Fallout from the defamation saga: Part 2
The sports team at Mills & Reeve has successfully acted for numerous footballers and clubs in breach of contract cases. In Part 1 of this two-part series, we explained where a dispute between Reevaldo and Paddington would be heard and what issues would be involved in such a dispute. In Part 2, we outline what the potential consequences would be of Reevaldo terminating his contract with Paddington and how this could impact his chances for signing for another club.
As always, don't miss the footnotes --> 1 <-- which contain links to useful documents as well as additional insights.
What are the potential consequences of Reevaldo terminating his contract with Paddington?
If Reevaldo chose to terminate his contract, he would need to give Paddington 14 days’ written notice, and the club may well object to it, meaning the matter would go to a hearing in front of the Premier League.2 Any damages for breach of contract, if Reevaldo could establish such a breach, would be assessed in order to put him in the position as if the breach had never occurred – effectively compensation for lost income over the remainder of the contract.
Whether Reevaldo pursues a constructive unfair dismissal claim or a breach of contract claim, he has a duty to mitigate his losses. As it’s likely he’ll get offers from other clubs should he leave Paddington, it could be that he suffers no actual loss and bringing a claim is therefore relatively pointless from a financial perspective. However, being able to establish that a breach of contract (on Paddington’s part) did in fact take place could be important to Reevaldo from the perspective of being entitled to treat the contract as having ended and releasing him from the obligations under it.

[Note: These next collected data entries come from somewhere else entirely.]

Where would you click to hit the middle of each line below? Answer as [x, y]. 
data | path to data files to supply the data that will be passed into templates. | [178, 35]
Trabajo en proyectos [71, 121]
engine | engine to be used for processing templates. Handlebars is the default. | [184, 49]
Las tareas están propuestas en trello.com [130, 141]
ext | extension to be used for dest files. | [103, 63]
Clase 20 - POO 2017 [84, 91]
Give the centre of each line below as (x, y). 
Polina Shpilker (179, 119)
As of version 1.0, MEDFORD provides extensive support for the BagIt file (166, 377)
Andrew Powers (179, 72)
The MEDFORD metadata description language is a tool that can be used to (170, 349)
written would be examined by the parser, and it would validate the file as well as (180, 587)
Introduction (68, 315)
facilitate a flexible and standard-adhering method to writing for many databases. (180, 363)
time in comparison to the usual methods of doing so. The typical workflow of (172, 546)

Moreover, Reevaldo wouldn’t be able to simply join another team in England after leaving Paddington. He would need to resolve the breach of contract dispute with Paddington before any new club could register him.
Reevaldo would also need to be conscious that, if he did walk out on Paddington and subsequently failed to establish a breach of contract on their part, they could potentially pursue him for breach of contract. Given that Reevaldo walking out would effectively amount to a repudiatory breach (in the absence of Reevaldo establishing a breach on Paddington’s part in the first instance), Paddington would be able to treat the contract as ‘at an end’ and sue Reevaldo for reasonably foreseeable damages. Reevaldo would not be entitled to any future wages or monies due under the contract as at the date of his repudiatory breach (i.e. his walk-out).3
If FIFA (and then the CAS) conclude that Reevaldo had ‘just cause’ to terminate his contract, then under Article 14 of the FIFA Regulations on the Status and Transfer of Players (“RSTP”)9, he would not face any further consequences.

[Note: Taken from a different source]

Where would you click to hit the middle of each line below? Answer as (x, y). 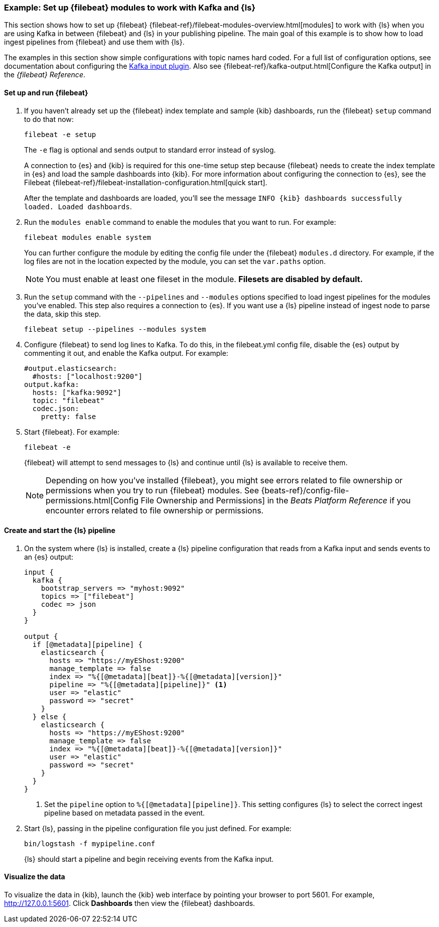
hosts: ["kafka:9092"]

However, should FIFA find that Reevaldo terminated his Paddington contract without just cause in violation of Article 17 of the FIFA RSTP, not only would Reevaldo and his new club be jointly and severally liable to pay Paddington compensation, but they could also face disciplinary sanctions as well.4 Reevaldo could face a four to six month ban on playing and his new club could face a two-window ban on registering new players (effectively, a “transfer ban”) if it was found to have induced the breach.5
One of the ‘advantages’ of Reevaldo moving internationally is that he could file a claim at FIFA and simply leave the club (on the basis that he had just cause to terminate the contract). His new club could then file a request for a provisional International Transfer Certificate (ITC) with FIFA to register Reevaldo until his dispute with Paddington is resolved.
What issues do new clubs need to consider when signing a player under these circumstances?
Any new club wishing to sign Reevaldo after he terminates his contract with Paddington will be keenly aware that Paddington would likely join the new club in any claim against Reevaldo. Depending on the length of time between terminating his contract with Paddington and signing with a new club, Paddington would likely claim that Reevaldo’s new club induced him to breach his contract with Paddington, and could therefore face sporting sanctions. The new club would be jointly and severally liable to pay damages in any event.
As noted above, if this case was heard at FIFA and Reevaldo is found to have terminated his Paddington contract without just cause, his new club is automatically presumed to have induced Reevaldo to commit that breach - but that is rebuttable.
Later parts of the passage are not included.